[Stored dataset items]
+++++
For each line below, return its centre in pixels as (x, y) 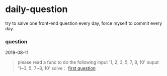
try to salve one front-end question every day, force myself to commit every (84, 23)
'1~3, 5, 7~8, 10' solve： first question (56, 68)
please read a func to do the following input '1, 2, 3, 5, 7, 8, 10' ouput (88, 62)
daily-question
+++++
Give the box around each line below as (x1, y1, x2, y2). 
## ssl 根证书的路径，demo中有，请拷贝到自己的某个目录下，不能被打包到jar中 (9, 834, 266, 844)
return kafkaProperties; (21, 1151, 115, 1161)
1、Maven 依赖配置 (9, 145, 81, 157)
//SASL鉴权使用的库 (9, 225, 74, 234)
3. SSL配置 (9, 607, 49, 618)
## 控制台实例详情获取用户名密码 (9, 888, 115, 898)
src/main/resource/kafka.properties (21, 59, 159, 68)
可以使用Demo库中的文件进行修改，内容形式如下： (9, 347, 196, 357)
+++++
**Your task**
Given the records above, return exactly the lines starting at the line containing "1、Maven 依赖配置 (9, 145, 81, 157)" and ending at the line containing "可以使用Demo库中的文件进行修改，内容形式如下： (9, 347, 196, 357)", including both.

**Task result**
1、Maven 依赖配置 (9, 145, 81, 157)
//SASL鉴权使用的库 (9, 225, 74, 234)
3. SSL配置 (9, 607, 49, 618)
## 控制台实例详情获取用户名密码 (9, 888, 115, 898)
src/main/resource/kafka.properties (21, 59, 159, 68)
可以使用Demo库中的文件进行修改，内容形式如下： (9, 347, 196, 357)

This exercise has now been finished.